17      Here, Ashley argues that her due process rights were violated when the trial court ordered inpatient commitment absent clear and convincing evidence that inpatient treatment was the least restrictive means necessary.  See generally Addington v. Texas, 441 U.S. 418, 425 (1979) (a civil commitment “constitutes a significant deprivation of liberty that requires due process protection”).  But we addressed these same concerns in J.R.R., 145 Wis. 2d at 437, and concluded that:

            Due process requires that a commitment determination consider those alternatives which would have a less drastic effect on the curtailment of the individual’s freedom and civil liberties.  This requirement is satisfied by sec. 51.20(13)(c)2, Stats., requiring the court to designate the maximum level of inpatient facility in which treatment can occur.  Treatment decisions beyond this due process consideration are properly reserved for the medical authorities.  

(Citation omitted.) 

18      Dr. Berney testified that as of the date of his examination, Ashley required inpatient treatment, but there was a substantial probability she would be ready for outpatient treatment by the time of the final hearing, which was five days later.  He testified that he had not examined her again in the five days between his initial examination and the hearing, so he did not know whether or not she was, in fact, ready for outpatient treatment.[5]  Based on this testimony, the trial court determined that a locked inpatient facility was the maximum level of treatment that the treating facility could utilize for Ashley. 

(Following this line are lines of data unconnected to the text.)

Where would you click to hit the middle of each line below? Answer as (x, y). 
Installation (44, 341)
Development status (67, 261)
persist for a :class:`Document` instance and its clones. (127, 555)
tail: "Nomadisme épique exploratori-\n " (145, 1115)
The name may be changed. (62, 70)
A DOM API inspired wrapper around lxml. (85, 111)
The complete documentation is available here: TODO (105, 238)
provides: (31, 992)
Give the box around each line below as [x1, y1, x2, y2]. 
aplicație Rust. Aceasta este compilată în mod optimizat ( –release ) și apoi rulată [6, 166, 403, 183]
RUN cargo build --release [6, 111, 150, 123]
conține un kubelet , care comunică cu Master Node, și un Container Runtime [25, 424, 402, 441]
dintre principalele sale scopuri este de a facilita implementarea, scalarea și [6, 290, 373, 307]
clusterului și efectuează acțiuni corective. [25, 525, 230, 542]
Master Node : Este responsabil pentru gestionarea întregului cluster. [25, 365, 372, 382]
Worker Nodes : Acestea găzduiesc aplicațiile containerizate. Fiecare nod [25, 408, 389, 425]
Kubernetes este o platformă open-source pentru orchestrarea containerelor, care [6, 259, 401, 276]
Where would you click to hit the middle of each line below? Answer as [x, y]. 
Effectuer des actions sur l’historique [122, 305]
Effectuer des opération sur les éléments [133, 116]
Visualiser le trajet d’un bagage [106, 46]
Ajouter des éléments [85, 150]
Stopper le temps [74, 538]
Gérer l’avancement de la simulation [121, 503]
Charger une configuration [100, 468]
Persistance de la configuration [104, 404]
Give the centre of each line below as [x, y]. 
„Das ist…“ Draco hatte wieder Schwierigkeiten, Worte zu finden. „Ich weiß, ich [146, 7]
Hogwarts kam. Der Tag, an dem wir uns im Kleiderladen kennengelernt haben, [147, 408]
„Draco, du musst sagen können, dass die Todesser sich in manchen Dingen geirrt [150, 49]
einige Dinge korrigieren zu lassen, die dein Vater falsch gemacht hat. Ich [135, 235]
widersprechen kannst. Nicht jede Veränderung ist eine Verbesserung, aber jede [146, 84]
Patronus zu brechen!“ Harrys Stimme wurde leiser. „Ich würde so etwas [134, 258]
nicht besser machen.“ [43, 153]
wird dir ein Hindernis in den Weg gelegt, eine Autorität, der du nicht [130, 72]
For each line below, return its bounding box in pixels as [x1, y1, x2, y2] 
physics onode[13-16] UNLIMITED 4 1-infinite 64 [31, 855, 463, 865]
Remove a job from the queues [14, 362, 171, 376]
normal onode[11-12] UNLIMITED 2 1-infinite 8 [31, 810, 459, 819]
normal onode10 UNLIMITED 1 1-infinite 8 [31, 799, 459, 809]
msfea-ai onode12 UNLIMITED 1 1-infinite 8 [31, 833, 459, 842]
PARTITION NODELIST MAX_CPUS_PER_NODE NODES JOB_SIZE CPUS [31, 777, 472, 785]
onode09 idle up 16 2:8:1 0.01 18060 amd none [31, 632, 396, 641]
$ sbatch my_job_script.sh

19      As in J.R.R., the trial court met its obligation under Wis. Stat. § 51.20(13) by designating the maximum level of inpatient facility based on Dr. Berney’s testimony, and the medical authorities are required to determine the least restrictive treatment in accord with the court’s order.[6]  Finally, because we have concluded that the trial court properly designated the maximum level of inpatient facility based on Dr. Berney’s testimony, we decline to address whether or not the trial court erred in admitting Packee’s testimony.  Accordingly, we affirm the order of the trial court. 

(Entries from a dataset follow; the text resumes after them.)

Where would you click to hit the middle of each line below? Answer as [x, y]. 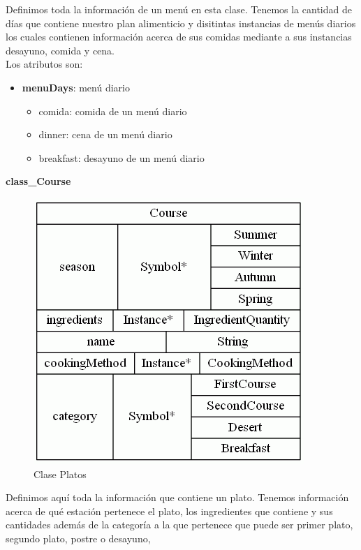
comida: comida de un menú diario [113, 111]
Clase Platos [60, 474]
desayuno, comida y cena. [60, 50]
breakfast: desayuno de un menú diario [121, 157]
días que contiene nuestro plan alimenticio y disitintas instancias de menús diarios [181, 23]
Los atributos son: [44, 64]
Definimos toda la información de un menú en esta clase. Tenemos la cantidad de [179, 9]
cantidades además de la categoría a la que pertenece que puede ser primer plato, [179, 525]
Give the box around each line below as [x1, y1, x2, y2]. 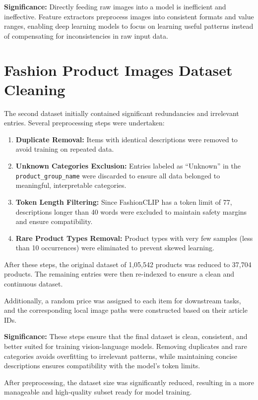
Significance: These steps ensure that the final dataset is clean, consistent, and [4, 331, 248, 342]
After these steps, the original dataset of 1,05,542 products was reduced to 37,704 [4, 259, 252, 269]
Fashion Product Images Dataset [4, 59, 233, 80]
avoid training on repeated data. [15, 144, 114, 154]
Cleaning [4, 79, 65, 99]
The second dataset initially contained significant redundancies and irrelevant [4, 108, 239, 118]
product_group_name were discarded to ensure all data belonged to [15, 170, 220, 180]
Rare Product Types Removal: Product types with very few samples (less [15, 232, 253, 243]
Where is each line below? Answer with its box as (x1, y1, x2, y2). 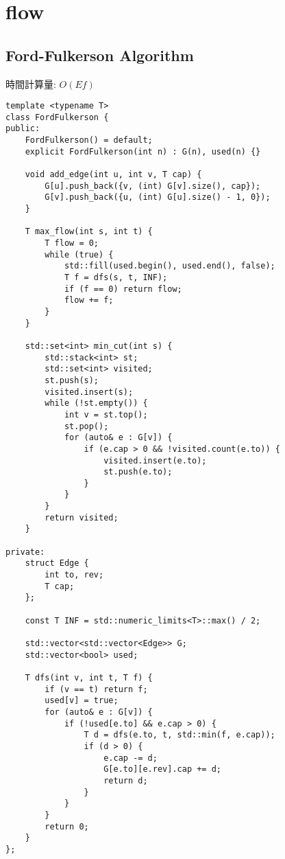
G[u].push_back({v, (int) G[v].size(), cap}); (45, 181, 261, 191)
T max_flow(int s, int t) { (25, 227, 153, 237)
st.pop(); (64, 421, 109, 431)
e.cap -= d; (103, 753, 158, 763)
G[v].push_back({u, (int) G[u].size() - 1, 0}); (45, 192, 271, 203)
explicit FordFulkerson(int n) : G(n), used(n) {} (25, 146, 261, 157)
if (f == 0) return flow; (64, 284, 182, 294)
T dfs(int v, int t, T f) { (25, 672, 153, 683)
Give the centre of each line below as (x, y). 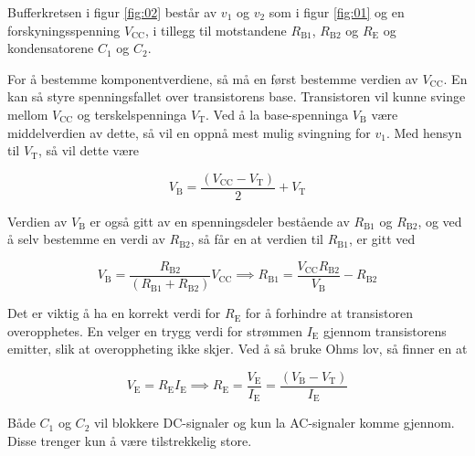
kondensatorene (51, 48)
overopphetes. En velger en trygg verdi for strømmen (155, 330)
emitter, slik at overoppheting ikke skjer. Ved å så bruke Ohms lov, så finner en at (237, 349)
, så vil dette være (89, 150)
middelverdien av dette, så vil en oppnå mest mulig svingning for (189, 132)
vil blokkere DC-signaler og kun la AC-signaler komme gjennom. (274, 423)
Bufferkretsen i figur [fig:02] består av (112, 12)
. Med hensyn (424, 132)
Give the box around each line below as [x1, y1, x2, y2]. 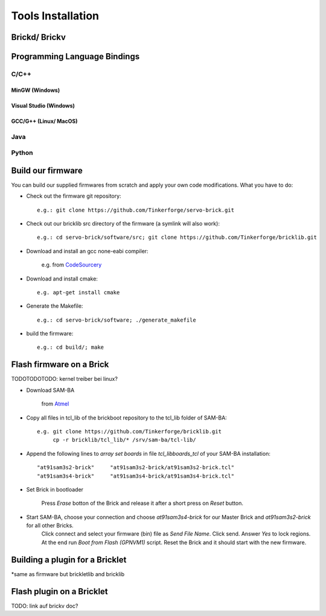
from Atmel [41, 400, 69, 407]
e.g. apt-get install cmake [37, 289, 120, 296]
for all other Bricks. [26, 522, 74, 529]
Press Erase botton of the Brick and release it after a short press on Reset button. [41, 499, 244, 507]
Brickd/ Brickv [11, 32, 66, 42]
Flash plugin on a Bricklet [11, 586, 108, 597]
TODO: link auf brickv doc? [11, 602, 78, 609]
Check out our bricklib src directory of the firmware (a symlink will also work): [26, 219, 220, 227]

            By the Court.—Order affirmed.

            Not recommended for publication in the official reports.  See Wis. Stat. Rule 809.23(1)(b)4. 

 


 



[1]  This appeal is decided by one judge pursuant to Wis. Stat. § 752.31(2)(d) (2007-08), and expedited under Wis. Stat. Rule 809.17.  All references to the Wisconsin Statutes are to the 2007-08 version unless otherwise noted. 

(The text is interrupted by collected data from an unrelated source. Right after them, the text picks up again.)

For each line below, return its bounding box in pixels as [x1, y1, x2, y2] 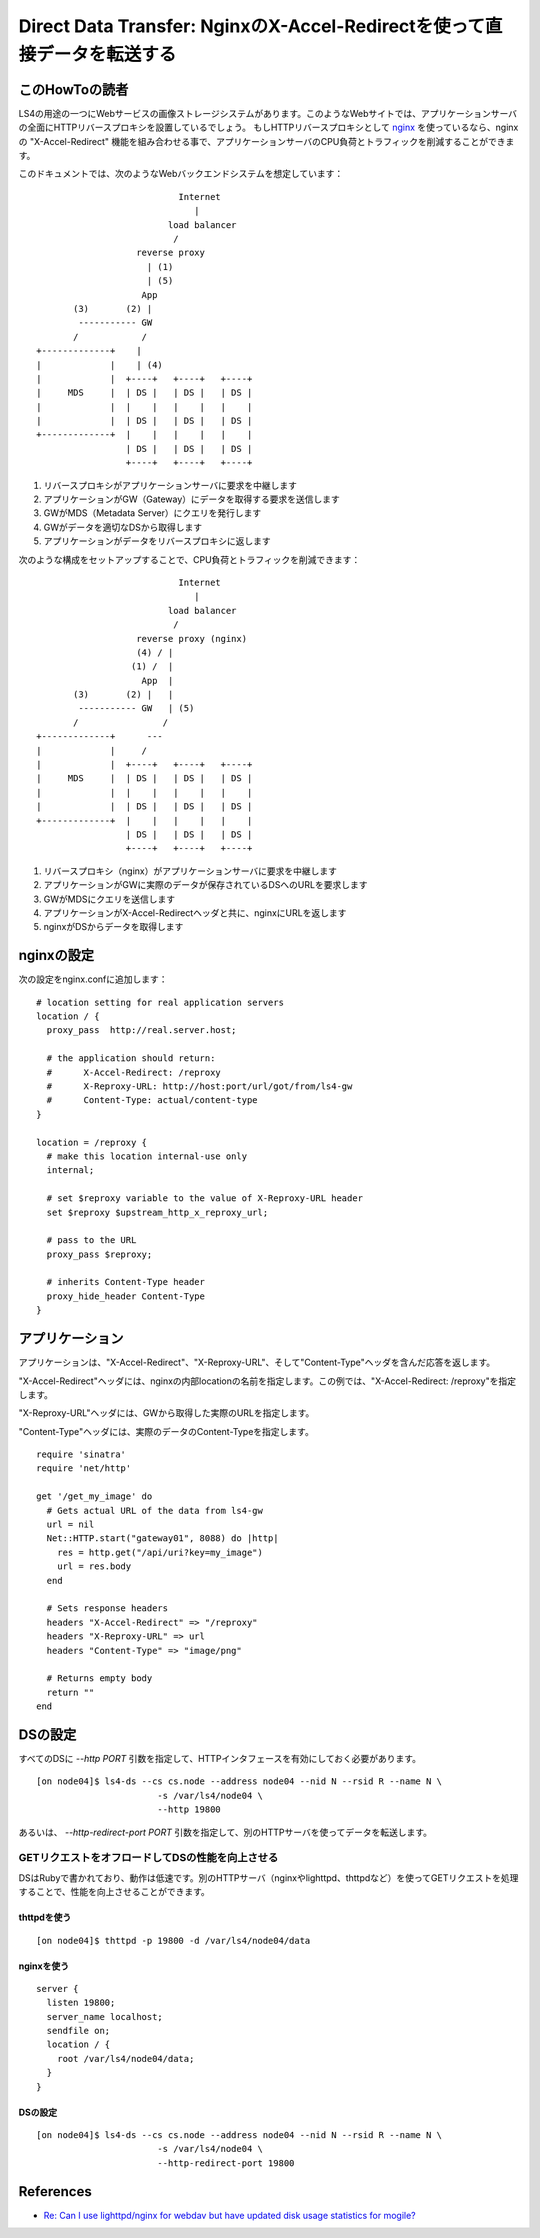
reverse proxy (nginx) [136, 633, 248, 644]
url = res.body [56, 1561, 132, 1572]
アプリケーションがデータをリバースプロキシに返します [43, 535, 272, 547]
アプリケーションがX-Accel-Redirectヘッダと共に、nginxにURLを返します [43, 906, 347, 919]
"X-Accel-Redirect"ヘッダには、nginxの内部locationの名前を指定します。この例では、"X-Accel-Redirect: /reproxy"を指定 [18, 1375, 517, 1387]
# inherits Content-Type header [46, 1276, 205, 1288]
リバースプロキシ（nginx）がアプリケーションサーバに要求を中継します [43, 865, 338, 877]
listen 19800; [46, 1997, 116, 2009]

[2]  As the trial court noted, the statements by counsel for the County as to discharge planning for Ashley were not evidence.  

[3]  The County acknowledged that Packee was not on the County’s witness list. 

[4]  Ashley asserts in her statement of facts that the trial court made its determination as to her commitment before the conclusion of the County’s case and Ashley’s testimony on her own behalf.  However, Ashley does not raise any argument as to why this would invalidate the court’s order. 

[5]  In her brief-in-chief, Ashley argues that the trial court erred in relying on Dr. Berney’s testimony based on his examination five days previously.  The County responds that it would be infeasible to require examinations the day or hour of a doctor’s testimony at a final hearing.  In reply, Ashley asserts that she does not suggest examinations must be contemporaneous with final hearings, only that a doctor’s opinion that a patient will likely be ready for outpatient care as of the date of the hearing requires further evaluation to determine that inpatient care is the least restrictive treatment available.  As we explain above, however, it is the medical authority’s obligation to determine the least restrictive treatment.  The court’s obligation is to determine the maximum level of treatment that the treating facility may use. 

[6]  If the medical authorities do not provide Ashley treatment in the least restrictive manner to meet her needs, Wis. Stat. ch. 51 provides Ashley with avenues of relief, including judicial review.  See Wisconsin Stat. §§ 51.61(5), (7)(a), (b) and (c) (requiring grievance procedures and allowing judicial review for patients whose rights under Wis. Stat. ch. 51 are violated).